TASK TO COMPLETE:
Search the entries for the word "subtitles" and return every line where it is found.

STUDY MATERIAL:
────

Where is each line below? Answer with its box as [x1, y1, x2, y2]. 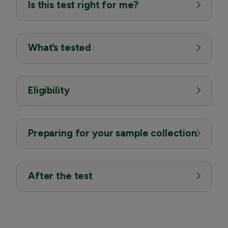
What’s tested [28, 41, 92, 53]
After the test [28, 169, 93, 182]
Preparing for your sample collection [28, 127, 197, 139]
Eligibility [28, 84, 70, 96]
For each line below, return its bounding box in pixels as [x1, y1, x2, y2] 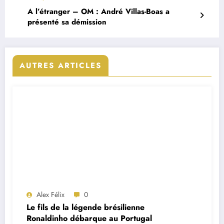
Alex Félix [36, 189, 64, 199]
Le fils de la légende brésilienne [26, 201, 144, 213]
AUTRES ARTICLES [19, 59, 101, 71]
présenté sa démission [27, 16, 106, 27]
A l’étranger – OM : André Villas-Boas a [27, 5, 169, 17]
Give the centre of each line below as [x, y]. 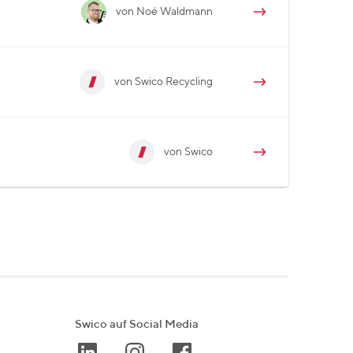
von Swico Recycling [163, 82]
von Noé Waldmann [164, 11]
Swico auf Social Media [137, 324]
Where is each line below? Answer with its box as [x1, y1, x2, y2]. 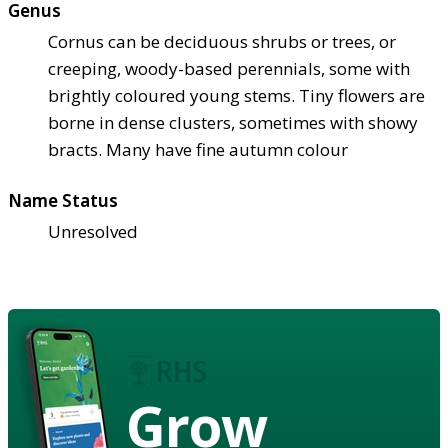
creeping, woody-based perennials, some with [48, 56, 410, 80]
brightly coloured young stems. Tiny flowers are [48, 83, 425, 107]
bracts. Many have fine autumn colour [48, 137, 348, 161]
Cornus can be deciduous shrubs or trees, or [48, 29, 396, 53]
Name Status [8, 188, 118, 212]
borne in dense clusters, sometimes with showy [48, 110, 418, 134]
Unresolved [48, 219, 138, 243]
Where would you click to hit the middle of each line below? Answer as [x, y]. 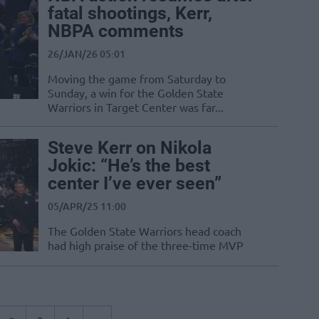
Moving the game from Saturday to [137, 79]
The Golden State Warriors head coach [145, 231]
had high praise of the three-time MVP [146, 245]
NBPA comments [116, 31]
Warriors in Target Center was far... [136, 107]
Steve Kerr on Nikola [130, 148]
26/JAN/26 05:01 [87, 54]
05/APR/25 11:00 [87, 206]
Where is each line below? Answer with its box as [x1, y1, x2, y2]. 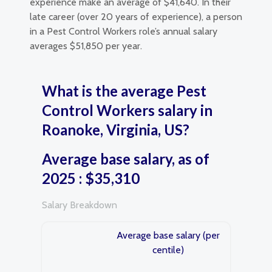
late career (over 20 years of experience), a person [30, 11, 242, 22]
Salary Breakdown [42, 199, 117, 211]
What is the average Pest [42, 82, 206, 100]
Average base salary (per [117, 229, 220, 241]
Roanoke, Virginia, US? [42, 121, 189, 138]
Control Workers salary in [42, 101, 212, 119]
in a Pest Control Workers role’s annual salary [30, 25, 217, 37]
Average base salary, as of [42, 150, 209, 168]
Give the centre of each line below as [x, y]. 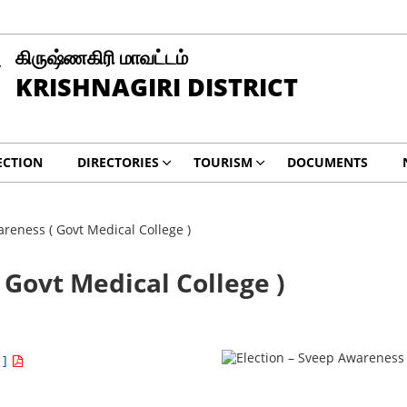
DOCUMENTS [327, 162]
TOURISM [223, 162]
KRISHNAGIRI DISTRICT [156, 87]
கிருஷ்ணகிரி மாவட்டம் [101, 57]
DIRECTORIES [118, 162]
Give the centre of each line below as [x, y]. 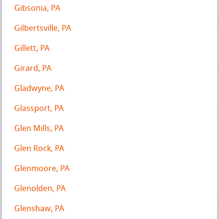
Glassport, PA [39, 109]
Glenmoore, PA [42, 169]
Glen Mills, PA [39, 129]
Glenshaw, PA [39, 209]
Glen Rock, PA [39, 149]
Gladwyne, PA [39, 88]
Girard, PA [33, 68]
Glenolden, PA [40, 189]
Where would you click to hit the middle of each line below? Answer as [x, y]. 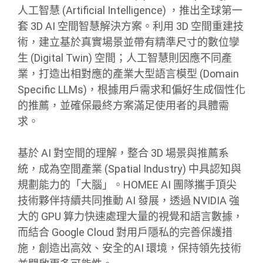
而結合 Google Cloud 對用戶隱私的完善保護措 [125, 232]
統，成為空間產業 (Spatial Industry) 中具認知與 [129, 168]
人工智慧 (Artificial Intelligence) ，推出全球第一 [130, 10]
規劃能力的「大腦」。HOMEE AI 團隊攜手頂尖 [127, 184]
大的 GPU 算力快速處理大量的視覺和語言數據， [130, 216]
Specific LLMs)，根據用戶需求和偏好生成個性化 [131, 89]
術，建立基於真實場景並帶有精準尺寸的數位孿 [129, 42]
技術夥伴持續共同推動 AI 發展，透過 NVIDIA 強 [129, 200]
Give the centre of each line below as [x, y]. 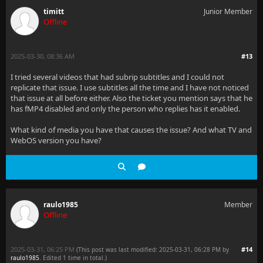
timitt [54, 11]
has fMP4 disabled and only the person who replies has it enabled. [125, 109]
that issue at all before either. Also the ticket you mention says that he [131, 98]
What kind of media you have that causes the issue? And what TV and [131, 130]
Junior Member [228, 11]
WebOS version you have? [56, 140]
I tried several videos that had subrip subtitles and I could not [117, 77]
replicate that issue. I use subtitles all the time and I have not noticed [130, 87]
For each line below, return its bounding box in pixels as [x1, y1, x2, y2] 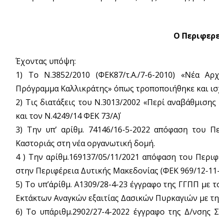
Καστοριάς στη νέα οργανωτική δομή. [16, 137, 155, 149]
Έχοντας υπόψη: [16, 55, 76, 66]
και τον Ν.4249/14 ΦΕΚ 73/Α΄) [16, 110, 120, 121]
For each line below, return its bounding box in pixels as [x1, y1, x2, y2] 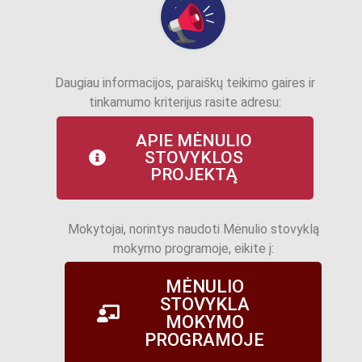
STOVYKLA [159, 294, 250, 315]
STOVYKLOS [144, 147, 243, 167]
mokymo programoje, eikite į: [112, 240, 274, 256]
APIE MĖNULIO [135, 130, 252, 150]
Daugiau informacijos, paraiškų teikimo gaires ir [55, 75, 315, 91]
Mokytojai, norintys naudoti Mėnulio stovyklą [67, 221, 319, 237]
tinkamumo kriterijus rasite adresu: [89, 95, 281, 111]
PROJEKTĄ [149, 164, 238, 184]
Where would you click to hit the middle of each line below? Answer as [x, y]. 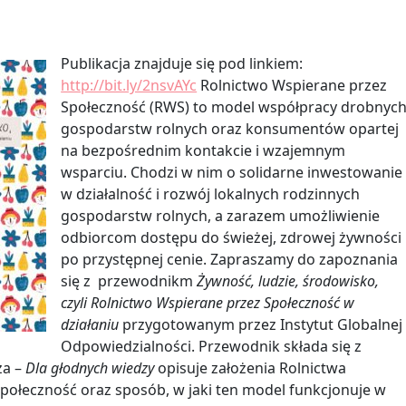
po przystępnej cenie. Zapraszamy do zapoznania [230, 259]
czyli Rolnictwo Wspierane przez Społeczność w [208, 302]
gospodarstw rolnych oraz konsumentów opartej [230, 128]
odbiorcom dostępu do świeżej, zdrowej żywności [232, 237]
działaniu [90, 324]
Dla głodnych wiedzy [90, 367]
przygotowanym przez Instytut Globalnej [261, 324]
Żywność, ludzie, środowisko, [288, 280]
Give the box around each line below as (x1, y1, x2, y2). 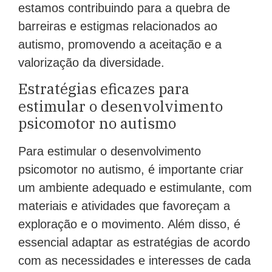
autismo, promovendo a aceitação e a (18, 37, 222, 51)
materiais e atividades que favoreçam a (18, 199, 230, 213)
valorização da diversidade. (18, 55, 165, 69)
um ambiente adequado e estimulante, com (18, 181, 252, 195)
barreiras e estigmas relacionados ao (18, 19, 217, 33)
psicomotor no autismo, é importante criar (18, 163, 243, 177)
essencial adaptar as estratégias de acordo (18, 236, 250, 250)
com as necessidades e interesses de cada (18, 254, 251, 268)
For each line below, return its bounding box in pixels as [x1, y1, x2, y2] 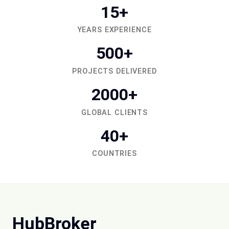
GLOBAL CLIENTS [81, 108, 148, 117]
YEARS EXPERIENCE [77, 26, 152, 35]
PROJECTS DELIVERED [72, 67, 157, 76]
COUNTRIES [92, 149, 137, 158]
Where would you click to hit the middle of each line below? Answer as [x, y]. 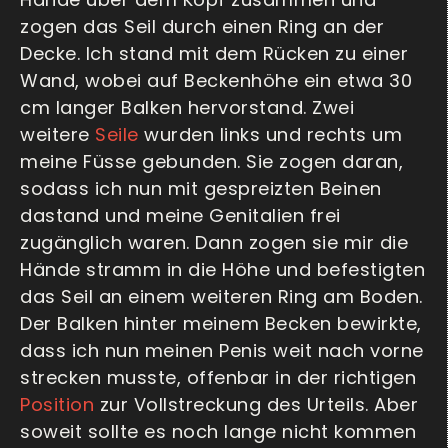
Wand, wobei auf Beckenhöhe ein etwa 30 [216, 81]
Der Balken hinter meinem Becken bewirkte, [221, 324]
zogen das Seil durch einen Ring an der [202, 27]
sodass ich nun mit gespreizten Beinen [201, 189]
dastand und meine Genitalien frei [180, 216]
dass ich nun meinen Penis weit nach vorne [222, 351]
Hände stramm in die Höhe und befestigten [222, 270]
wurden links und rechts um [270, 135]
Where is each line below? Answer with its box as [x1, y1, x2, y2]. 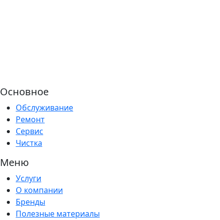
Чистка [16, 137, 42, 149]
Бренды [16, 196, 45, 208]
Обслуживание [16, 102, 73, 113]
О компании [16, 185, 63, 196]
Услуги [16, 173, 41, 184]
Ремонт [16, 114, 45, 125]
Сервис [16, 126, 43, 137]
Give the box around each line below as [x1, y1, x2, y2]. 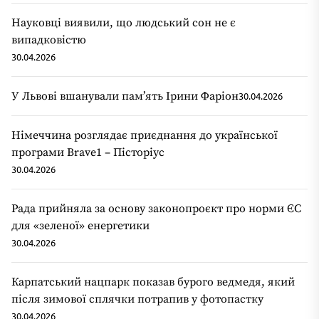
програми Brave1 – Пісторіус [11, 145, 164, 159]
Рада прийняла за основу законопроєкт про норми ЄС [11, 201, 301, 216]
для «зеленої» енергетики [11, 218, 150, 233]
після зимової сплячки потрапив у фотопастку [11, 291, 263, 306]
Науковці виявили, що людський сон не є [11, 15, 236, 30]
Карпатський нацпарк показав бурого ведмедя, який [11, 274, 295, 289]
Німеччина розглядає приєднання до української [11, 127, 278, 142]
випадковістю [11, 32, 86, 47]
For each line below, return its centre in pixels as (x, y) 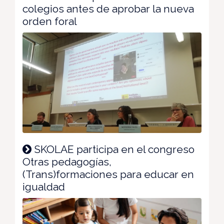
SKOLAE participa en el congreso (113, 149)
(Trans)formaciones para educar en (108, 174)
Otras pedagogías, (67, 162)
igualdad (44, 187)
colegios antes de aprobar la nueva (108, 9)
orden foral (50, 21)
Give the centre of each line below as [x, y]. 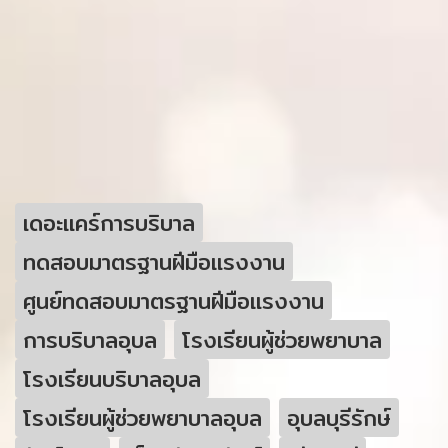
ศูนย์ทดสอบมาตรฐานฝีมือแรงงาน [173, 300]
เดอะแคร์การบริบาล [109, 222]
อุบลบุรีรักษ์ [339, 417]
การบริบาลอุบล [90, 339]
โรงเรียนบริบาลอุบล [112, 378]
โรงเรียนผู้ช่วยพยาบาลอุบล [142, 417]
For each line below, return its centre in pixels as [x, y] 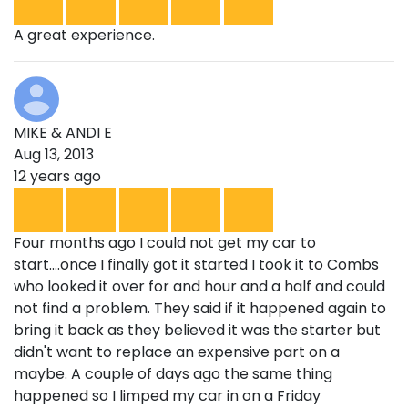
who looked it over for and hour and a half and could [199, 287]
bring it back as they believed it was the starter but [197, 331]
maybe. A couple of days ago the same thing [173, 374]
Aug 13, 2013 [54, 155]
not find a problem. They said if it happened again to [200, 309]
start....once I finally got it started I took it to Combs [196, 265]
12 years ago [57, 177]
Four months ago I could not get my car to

────

SOLVED EXERCISE:
I tried several videos that had subrip subtitles and I could not [117, 77]
replicate that issue. I use subtitles all the time and I have not noticed [130, 87]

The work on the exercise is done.